**Task directions:**
Task for the listing below: copy it out in full, exactly.

**Records for this task:**
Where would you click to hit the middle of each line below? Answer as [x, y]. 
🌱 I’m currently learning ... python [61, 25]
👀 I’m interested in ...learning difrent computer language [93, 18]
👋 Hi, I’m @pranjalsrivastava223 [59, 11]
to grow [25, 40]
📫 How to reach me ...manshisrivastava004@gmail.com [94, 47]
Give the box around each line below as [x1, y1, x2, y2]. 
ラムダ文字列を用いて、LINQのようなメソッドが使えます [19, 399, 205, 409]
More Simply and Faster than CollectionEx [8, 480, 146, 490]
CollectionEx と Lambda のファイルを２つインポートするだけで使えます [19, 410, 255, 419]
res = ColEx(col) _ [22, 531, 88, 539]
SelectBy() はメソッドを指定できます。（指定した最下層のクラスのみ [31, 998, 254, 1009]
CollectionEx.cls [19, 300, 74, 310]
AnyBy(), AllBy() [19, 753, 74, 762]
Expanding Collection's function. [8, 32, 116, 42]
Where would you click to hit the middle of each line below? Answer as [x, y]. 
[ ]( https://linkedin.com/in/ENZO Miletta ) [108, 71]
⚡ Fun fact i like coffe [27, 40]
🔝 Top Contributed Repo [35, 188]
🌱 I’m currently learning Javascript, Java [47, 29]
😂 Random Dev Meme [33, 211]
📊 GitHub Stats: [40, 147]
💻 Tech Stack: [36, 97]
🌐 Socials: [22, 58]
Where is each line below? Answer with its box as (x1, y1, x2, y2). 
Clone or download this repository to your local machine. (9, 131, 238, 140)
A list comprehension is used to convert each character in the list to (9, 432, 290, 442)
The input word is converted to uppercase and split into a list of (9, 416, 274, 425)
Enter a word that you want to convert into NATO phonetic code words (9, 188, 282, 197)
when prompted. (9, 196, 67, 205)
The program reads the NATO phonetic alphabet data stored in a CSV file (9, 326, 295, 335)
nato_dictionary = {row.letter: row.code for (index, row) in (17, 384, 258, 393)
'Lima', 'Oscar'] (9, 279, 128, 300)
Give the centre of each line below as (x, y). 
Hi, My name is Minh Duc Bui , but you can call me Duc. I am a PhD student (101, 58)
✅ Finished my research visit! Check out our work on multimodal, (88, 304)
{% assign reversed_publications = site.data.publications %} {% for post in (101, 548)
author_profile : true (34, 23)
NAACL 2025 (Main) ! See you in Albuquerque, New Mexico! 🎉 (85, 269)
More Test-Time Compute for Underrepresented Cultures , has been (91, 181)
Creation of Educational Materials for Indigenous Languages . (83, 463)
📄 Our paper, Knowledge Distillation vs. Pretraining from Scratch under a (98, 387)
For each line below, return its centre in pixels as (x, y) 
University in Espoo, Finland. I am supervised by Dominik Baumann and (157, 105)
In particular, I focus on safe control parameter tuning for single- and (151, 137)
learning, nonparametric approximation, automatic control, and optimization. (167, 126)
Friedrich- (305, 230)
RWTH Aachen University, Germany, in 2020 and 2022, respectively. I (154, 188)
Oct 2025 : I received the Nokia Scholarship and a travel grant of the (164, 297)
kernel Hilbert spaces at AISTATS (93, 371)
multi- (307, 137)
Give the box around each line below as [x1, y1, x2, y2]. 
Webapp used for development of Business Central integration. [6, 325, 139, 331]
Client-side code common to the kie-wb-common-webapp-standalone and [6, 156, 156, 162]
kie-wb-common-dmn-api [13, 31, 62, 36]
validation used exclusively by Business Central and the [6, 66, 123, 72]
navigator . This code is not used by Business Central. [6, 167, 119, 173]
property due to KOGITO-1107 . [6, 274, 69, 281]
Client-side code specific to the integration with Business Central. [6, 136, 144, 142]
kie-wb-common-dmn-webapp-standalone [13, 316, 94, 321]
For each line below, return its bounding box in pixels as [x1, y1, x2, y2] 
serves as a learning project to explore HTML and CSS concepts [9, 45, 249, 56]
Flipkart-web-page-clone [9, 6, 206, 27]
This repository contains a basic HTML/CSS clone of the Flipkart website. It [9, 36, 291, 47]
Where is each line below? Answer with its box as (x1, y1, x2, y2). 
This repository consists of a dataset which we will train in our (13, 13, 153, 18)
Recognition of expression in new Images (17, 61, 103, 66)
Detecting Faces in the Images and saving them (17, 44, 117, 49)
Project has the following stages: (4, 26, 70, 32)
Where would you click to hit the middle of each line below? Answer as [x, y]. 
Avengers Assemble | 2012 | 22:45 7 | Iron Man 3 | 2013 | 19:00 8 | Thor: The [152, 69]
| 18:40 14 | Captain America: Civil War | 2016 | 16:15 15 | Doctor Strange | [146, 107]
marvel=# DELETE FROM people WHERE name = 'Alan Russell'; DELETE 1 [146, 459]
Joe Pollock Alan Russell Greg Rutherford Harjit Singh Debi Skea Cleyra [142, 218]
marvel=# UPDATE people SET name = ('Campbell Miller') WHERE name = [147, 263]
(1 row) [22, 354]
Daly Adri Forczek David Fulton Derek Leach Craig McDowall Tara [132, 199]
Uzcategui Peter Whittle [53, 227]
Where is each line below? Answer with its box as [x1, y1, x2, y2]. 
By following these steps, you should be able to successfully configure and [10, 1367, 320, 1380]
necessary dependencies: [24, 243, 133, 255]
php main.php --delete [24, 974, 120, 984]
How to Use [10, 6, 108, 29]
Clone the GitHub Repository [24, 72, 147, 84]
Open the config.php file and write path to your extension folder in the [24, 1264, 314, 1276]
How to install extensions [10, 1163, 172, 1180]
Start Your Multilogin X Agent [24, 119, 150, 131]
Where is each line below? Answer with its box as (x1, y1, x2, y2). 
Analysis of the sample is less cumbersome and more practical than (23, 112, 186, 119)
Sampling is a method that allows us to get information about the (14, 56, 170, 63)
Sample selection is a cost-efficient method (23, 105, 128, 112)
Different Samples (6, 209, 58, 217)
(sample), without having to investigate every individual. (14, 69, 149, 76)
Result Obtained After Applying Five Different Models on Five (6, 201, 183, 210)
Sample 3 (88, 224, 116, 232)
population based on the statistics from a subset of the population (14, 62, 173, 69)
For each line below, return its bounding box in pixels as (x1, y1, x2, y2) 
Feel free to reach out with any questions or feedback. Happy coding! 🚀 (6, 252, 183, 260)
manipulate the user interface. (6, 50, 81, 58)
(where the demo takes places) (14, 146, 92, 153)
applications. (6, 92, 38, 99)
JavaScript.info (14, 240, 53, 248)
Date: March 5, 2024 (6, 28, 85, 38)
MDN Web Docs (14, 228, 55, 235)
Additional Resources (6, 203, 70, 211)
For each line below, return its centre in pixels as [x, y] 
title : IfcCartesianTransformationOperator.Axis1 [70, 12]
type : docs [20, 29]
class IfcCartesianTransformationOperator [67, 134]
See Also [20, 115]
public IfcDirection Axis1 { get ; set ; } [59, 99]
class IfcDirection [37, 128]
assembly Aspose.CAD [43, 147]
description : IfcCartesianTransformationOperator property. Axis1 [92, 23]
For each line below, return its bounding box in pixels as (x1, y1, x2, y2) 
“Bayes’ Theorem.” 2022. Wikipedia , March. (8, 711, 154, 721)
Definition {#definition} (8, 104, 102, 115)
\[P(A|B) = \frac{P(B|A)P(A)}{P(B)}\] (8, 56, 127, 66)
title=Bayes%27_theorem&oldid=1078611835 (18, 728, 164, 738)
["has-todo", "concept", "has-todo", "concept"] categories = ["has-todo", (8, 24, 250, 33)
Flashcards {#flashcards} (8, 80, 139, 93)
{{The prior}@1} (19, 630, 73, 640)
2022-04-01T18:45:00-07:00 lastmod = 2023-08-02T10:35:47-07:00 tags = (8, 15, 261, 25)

**Output of the task:**
Where would you click to hit the middle of each line below? Answer as [x, y]. 
🌱 I’m currently learning ... python [61, 25]
👀 I’m interested in ...learning difrent computer language [93, 18]
👋 Hi, I’m @pranjalsrivastava223 [59, 11]
to grow [25, 40]
📫 How to reach me ...manshisrivastava004@gmail.com [94, 47]
Give the box around each line below as [x1, y1, x2, y2]. 
ラムダ文字列を用いて、LINQのようなメソッドが使えます [19, 399, 205, 409]
More Simply and Faster than CollectionEx [8, 480, 146, 490]
CollectionEx と Lambda のファイルを２つインポートするだけで使えます [19, 410, 255, 419]
res = ColEx(col) _ [22, 531, 88, 539]
SelectBy() はメソッドを指定できます。（指定した最下層のクラスのみ [31, 998, 254, 1009]
CollectionEx.cls [19, 300, 74, 310]
AnyBy(), AllBy() [19, 753, 74, 762]
Expanding Collection's function. [8, 32, 116, 42]
Where would you click to hit the middle of each line below? Answer as [x, y]. 
[ ]( https://linkedin.com/in/ENZO Miletta ) [108, 71]
⚡ Fun fact i like coffe [27, 40]
🔝 Top Contributed Repo [35, 188]
🌱 I’m currently learning Javascript, Java [47, 29]
😂 Random Dev Meme [33, 211]
📊 GitHub Stats: [40, 147]
💻 Tech Stack: [36, 97]
🌐 Socials: [22, 58]
Where is each line below? Answer with its box as (x1, y1, x2, y2). 
Clone or download this repository to your local machine. (9, 131, 238, 140)
A list comprehension is used to convert each character in the list to (9, 432, 290, 442)
The input word is converted to uppercase and split into a list of (9, 416, 274, 425)
Enter a word that you want to convert into NATO phonetic code words (9, 188, 282, 197)
when prompted. (9, 196, 67, 205)
The program reads the NATO phonetic alphabet data stored in a CSV file (9, 326, 295, 335)
nato_dictionary = {row.letter: row.code for (index, row) in (17, 384, 258, 393)
'Lima', 'Oscar'] (9, 279, 128, 300)
Give the centre of each line below as (x, y). 
Hi, My name is Minh Duc Bui , but you can call me Duc. I am a PhD student (101, 58)
✅ Finished my research visit! Check out our work on multimodal, (88, 304)
{% assign reversed_publications = site.data.publications %} {% for post in (101, 548)
author_profile : true (34, 23)
NAACL 2025 (Main) ! See you in Albuquerque, New Mexico! 🎉 (85, 269)
More Test-Time Compute for Underrepresented Cultures , has been (91, 181)
Creation of Educational Materials for Indigenous Languages . (83, 463)
📄 Our paper, Knowledge Distillation vs. Pretraining from Scratch under a (98, 387)
For each line below, return its centre in pixels as (x, y) 
University in Espoo, Finland. I am supervised by Dominik Baumann and (157, 105)
In particular, I focus on safe control parameter tuning for single- and (151, 137)
learning, nonparametric approximation, automatic control, and optimization. (167, 126)
Friedrich- (305, 230)
RWTH Aachen University, Germany, in 2020 and 2022, respectively. I (154, 188)
Oct 2025 : I received the Nokia Scholarship and a travel grant of the (164, 297)
kernel Hilbert spaces at AISTATS (93, 371)
multi- (307, 137)
Give the box around each line below as [x1, y1, x2, y2]. 
Webapp used for development of Business Central integration. [6, 325, 139, 331]
Client-side code common to the kie-wb-common-webapp-standalone and [6, 156, 156, 162]
kie-wb-common-dmn-api [13, 31, 62, 36]
validation used exclusively by Business Central and the [6, 66, 123, 72]
navigator . This code is not used by Business Central. [6, 167, 119, 173]
property due to KOGITO-1107 . [6, 274, 69, 281]
Client-side code specific to the integration with Business Central. [6, 136, 144, 142]
kie-wb-common-dmn-webapp-standalone [13, 316, 94, 321]
For each line below, return its bounding box in pixels as [x1, y1, x2, y2] 
serves as a learning project to explore HTML and CSS concepts [9, 45, 249, 56]
Flipkart-web-page-clone [9, 6, 206, 27]
This repository contains a basic HTML/CSS clone of the Flipkart website. It [9, 36, 291, 47]
Where is each line below? Answer with its box as (x1, y1, x2, y2). 
This repository consists of a dataset which we will train in our (13, 13, 153, 18)
Recognition of expression in new Images (17, 61, 103, 66)
Detecting Faces in the Images and saving them (17, 44, 117, 49)
Project has the following stages: (4, 26, 70, 32)
Where would you click to hit the middle of each line below? Answer as [x, y]. 
Avengers Assemble | 2012 | 22:45 7 | Iron Man 3 | 2013 | 19:00 8 | Thor: The [152, 69]
| 18:40 14 | Captain America: Civil War | 2016 | 16:15 15 | Doctor Strange | [146, 107]
marvel=# DELETE FROM people WHERE name = 'Alan Russell'; DELETE 1 [146, 459]
Joe Pollock Alan Russell Greg Rutherford Harjit Singh Debi Skea Cleyra [142, 218]
marvel=# UPDATE people SET name = ('Campbell Miller') WHERE name = [147, 263]
(1 row) [22, 354]
Daly Adri Forczek David Fulton Derek Leach Craig McDowall Tara [132, 199]
Uzcategui Peter Whittle [53, 227]
Where is each line below? Answer with its box as [x1, y1, x2, y2]. 
By following these steps, you should be able to successfully configure and [10, 1367, 320, 1380]
necessary dependencies: [24, 243, 133, 255]
php main.php --delete [24, 974, 120, 984]
How to Use [10, 6, 108, 29]
Clone the GitHub Repository [24, 72, 147, 84]
Open the config.php file and write path to your extension folder in the [24, 1264, 314, 1276]
How to install extensions [10, 1163, 172, 1180]
Start Your Multilogin X Agent [24, 119, 150, 131]
Where is each line below? Answer with its box as (x1, y1, x2, y2). 
Analysis of the sample is less cumbersome and more practical than (23, 112, 186, 119)
Sampling is a method that allows us to get information about the (14, 56, 170, 63)
Sample selection is a cost-efficient method (23, 105, 128, 112)
Different Samples (6, 209, 58, 217)
(sample), without having to investigate every individual. (14, 69, 149, 76)
Result Obtained After Applying Five Different Models on Five (6, 201, 183, 210)
Sample 3 (88, 224, 116, 232)
population based on the statistics from a subset of the population (14, 62, 173, 69)
For each line below, return its bounding box in pixels as (x1, y1, x2, y2) 
Feel free to reach out with any questions or feedback. Happy coding! 🚀 (6, 252, 183, 260)
manipulate the user interface. (6, 50, 81, 58)
(where the demo takes places) (14, 146, 92, 153)
applications. (6, 92, 38, 99)
JavaScript.info (14, 240, 53, 248)
Date: March 5, 2024 (6, 28, 85, 38)
MDN Web Docs (14, 228, 55, 235)
Additional Resources (6, 203, 70, 211)
For each line below, return its centre in pixels as [x, y] 
title : IfcCartesianTransformationOperator.Axis1 [70, 12]
type : docs [20, 29]
class IfcCartesianTransformationOperator [67, 134]
See Also [20, 115]
public IfcDirection Axis1 { get ; set ; } [59, 99]
class IfcDirection [37, 128]
assembly Aspose.CAD [43, 147]
description : IfcCartesianTransformationOperator property. Axis1 [92, 23]
For each line below, return its bounding box in pixels as (x1, y1, x2, y2) 
“Bayes’ Theorem.” 2022. Wikipedia , March. (8, 711, 154, 721)
Definition {#definition} (8, 104, 102, 115)
\[P(A|B) = \frac{P(B|A)P(A)}{P(B)}\] (8, 56, 127, 66)
title=Bayes%27_theorem&oldid=1078611835 (18, 728, 164, 738)
["has-todo", "concept", "has-todo", "concept"] categories = ["has-todo", (8, 24, 250, 33)
Flashcards {#flashcards} (8, 80, 139, 93)
{{The prior}@1} (19, 630, 73, 640)
2022-04-01T18:45:00-07:00 lastmod = 2023-08-02T10:35:47-07:00 tags = (8, 15, 261, 25)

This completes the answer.